──────── Provided records
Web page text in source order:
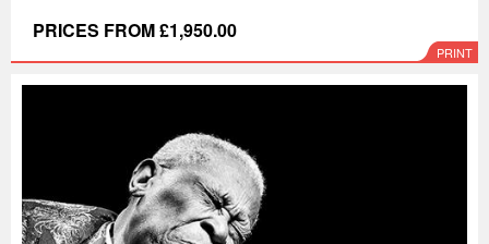
PRICES FROM £1,950.00
PRINT
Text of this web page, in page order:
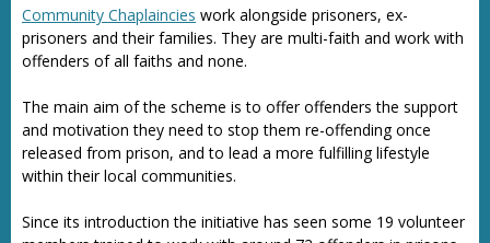
Community Chaplaincies work alongside prisoners, ex-
prisoners and their families. They are multi-faith and work with
offenders of all faiths and none.
The main aim of the scheme is to offer offenders the support
and motivation they need to stop them re-offending once
released from prison, and to lead a more fulfilling lifestyle
within their local communities.
Since its introduction the initiative has seen some 19 volunteer
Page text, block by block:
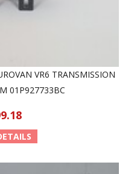
VR6 TRANSMISSION
01P927733BC
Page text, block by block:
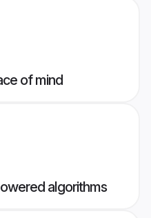
of mind
algorithms
────────────────
■ Task requirements ■
Set every record down again verbatim, without pictures.

■ Result of the exercise ■
Web page text in source order:
PRICES FROM £1,950.00
PRINT
Text of this web page, in page order:
Community Chaplaincies work alongside prisoners, ex-
prisoners and their families. They are multi-faith and work with
offenders of all faiths and none.
The main aim of the scheme is to offer offenders the support
and motivation they need to stop them re-offending once
released from prison, and to lead a more fulfilling lifestyle
within their local communities.
Since its introduction the initiative has seen some 19 volunteer
Page text, block by block:
VR6 TRANSMISSION
01P927733BC
Page text, block by block:
of mind
algorithms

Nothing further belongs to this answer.